Dying to Work Overtimeby Jennifer Gibson, PharmD | December 9, 2010
President Ronald Reagan once joked that hard work never killed anyone, but why take the chance? According to a new study, he may have been correct in avoiding burning the proverbial midnight oil. A study published in the European Heart Journal reports that working overtime is an independent risk factor for incident cardiovascular disease.
Researchers followed more than 6000 British civil servants (4262 men and 1752 women) for an average of 11 years. At baseline, the subjects were aged 39 to 61 years and were free from cardiovascular disease. They also worked full time at the beginning of the study. Over the period of the study, a total of 369 coronary heart disease (CHD) events were recorded: fatal CHD, non-fatal myocardial infarction, and angina. Overall, participants who worked 3 to 4 hours of overtime per day were 1.6 times as likely to experience a CHD event than employees who did not work overtime. Other compounding risk factors for cardiovascular disease did not affect the results.
The authors of this study are not the first to suggest that overtime work is detrimental to health. A comparison of middle-aged white-collar full-time workers in Britain, Finland, and Japan found that obesity and physical inactivity — risk factors for a variety of chronic diseases – were related to working overtime hours. Working long hours and experiencing high job strain also affects the body’s physiological response to stress. Employees with such work conditions showed a heightened blood pressure response to stressful situations, and were unable to show reduced blood pressure during non-stressful situations. These risk factors for cardiovascular disease did not differ based on baseline factors or demographic characteristics.

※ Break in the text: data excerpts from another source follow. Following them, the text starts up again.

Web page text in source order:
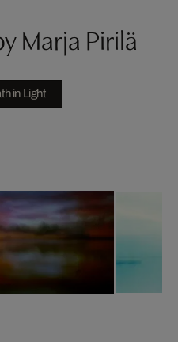
Marja Pirilä
in Light
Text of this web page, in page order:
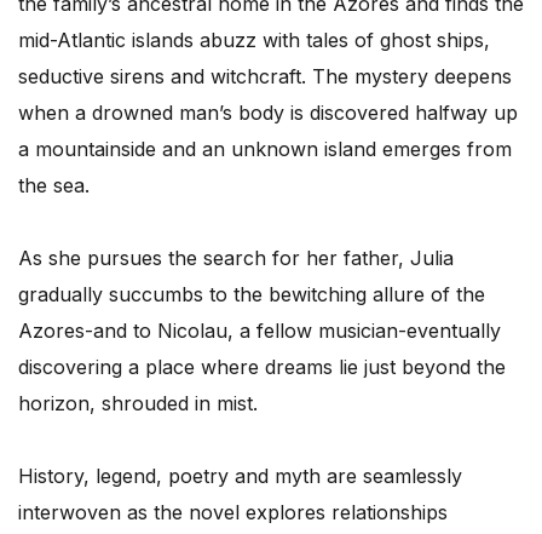
mid-Atlantic islands abuzz with tales of ghost ships,
seductive sirens and witchcraft. The mystery deepens
when a drowned man’s body is discovered halfway up
a mountainside and an unknown island emerges from
the sea.
As she pursues the search for her father, Julia
gradually succumbs to the bewitching allure of the
Azores-and to Nicolau, a fellow musician-eventually
discovering a place where dreams lie just beyond the
horizon, shrouded in mist.
History, legend, poetry and myth are seamlessly
interwoven as the novel explores relationships
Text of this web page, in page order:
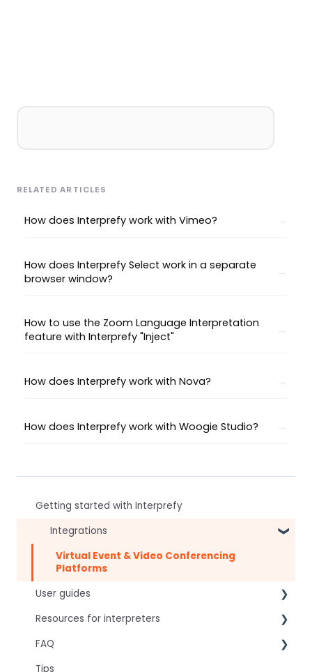
Getting started with Interprefy
Integrations
Virtual Event & Video Conferencing
Platforms
User guides
For speakers
For attendees
For hosts
Resources for interpreters
Technical Readiness
Getting Started
FAQ
Frequently asked AI questions
Tips
RELATED ARTICLES
How does Interprefy work with Vimeo?
How does Interprefy Select work in a separate
browser window?
How to use the Zoom Language Interpretation
feature with Interprefy "Inject"
How does Interprefy work with Nova?
How does Interprefy work with Woogie Studio?
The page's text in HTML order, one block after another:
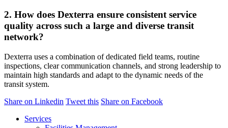
2. How does Dexterra ensure consistent service
quality across such a large and diverse transit
network?
Dexterra uses a combination of dedicated field teams, routine
inspections, clear communication channels, and strong leadership to
maintain high standards and adapt to the dynamic needs of the
transit system.
Share on Linkedin Tweet this Share on Facebook
Services
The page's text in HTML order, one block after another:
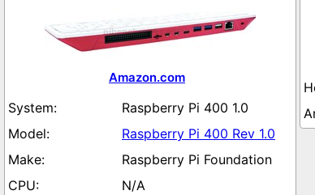
Amazon.com
Raspberry Pi 400 1.0
Raspberry Pi 400 Rev 1.0
Raspberry Pi Foundation
N/A
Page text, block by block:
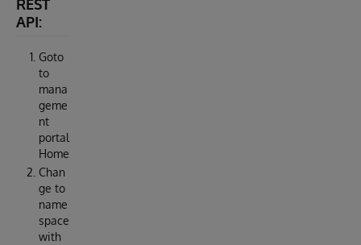
REST
API:
Goto
to
mana
geme
nt
portal
Home
Chan
ge to
name
space
with
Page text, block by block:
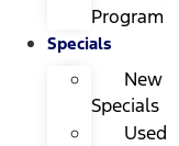
Program
Specials
New
Specials
Used
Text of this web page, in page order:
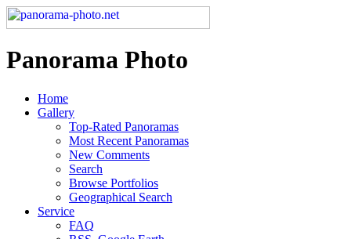
Panorama Photo
Home
Gallery
Top-Rated Panoramas
Most Recent Panoramas
New Comments
Search
Browse Portfolios
Geographical Search
Service
FAQ
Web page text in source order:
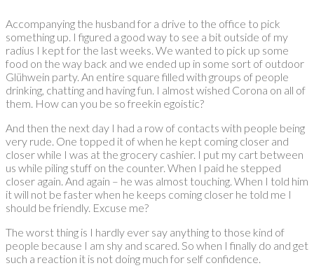
Accompanying the husband for a drive to the office to pick
something up. I figured a good way to see a bit outside of my
radius I kept for the last weeks. We wanted to pick up some
food on the way back and we ended up in some sort of outdoor
Glühwein party. An entire square filled with groups of people
drinking, chatting and having fun. I almost wished Corona on all of
them. How can you be so freekin egoistic?
And then the next day I had a row of contacts with people being
very rude. One topped it of when he kept coming closer and
closer while I was at the grocery cashier. I put my cart between
us while piling stuff on the counter. When I paid he stepped
closer again. And again – he was almost touching. When I told him
it will not be faster when he keeps coming closer he told me I
should be friendly. Excuse me?
The worst thing is I hardly ever say anything to those kind of
people because I am shy and scared. So when I finally do and get
such a reaction it is not doing much for self confidence.
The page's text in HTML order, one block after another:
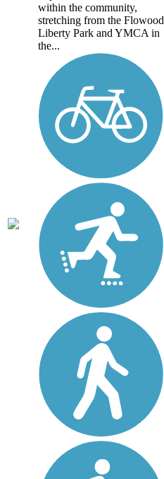
within the community,
stretching from the Flowood
Liberty Park and YMCA in
the...
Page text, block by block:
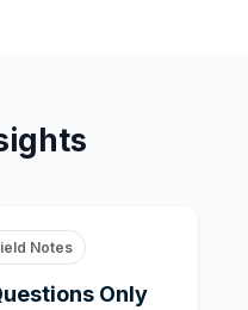
Notes
Only

Still, the same analysis of the British, Finish, and Japanese workers reported that working overtime was associated with non-smoking; most of the associations with adverse health behaviors were not statistically significant. Similarly, the authors of an evaluation of 7000 working women were unable to find a causal relationship between working overtime and strenuous working conditions and experiencing symptoms of angina pectoris. Further, an examination of nearly 8000 British workers concluded that workplace factors that contribute to cardiovascular disease are primarily related to social and health disadvantages in early life.

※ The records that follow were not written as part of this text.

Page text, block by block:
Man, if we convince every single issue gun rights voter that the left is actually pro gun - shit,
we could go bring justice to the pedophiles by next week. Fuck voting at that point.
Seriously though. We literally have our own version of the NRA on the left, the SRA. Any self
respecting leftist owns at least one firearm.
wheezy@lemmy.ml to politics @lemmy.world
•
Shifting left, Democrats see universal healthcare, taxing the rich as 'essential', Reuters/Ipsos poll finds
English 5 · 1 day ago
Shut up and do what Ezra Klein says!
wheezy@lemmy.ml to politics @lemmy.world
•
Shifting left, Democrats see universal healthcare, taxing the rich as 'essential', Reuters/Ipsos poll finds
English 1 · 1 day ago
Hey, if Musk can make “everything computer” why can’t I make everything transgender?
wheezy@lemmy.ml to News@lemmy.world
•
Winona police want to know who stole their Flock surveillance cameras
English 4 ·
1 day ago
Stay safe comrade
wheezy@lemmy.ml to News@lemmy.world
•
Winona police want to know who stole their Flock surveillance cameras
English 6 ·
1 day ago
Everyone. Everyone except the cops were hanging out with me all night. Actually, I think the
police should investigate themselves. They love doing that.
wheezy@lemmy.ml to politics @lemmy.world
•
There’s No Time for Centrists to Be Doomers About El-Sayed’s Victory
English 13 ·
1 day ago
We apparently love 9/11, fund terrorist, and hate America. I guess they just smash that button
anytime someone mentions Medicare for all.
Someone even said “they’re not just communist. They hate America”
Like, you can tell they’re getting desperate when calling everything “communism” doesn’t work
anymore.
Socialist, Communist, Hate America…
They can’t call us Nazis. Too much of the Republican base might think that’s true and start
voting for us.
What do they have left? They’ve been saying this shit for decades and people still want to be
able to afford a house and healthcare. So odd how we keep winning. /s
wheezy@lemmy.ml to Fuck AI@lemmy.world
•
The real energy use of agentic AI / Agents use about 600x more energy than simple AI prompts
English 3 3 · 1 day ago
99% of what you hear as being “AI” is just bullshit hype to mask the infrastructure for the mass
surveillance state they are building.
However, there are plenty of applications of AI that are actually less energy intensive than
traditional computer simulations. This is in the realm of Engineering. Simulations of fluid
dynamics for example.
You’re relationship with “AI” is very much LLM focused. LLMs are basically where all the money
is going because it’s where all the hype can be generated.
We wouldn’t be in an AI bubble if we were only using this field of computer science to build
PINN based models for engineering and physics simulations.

The relationship between work conditions and hours and adverse health outcomes — particularly cardiovascular disease — are still not clear. Not one study has reported that working long hours is beneficial to health, however. The benefit to one’s paycheck may not be worth the risk. With overtime work and job strain reportedly correlated with heart disease, dementia, asthma, immune system dysfunction, sleep disorders, musculoskeletal disorders, and a host of other adverse health conditions and behaviors, the Gipper may have had it right: why risk it?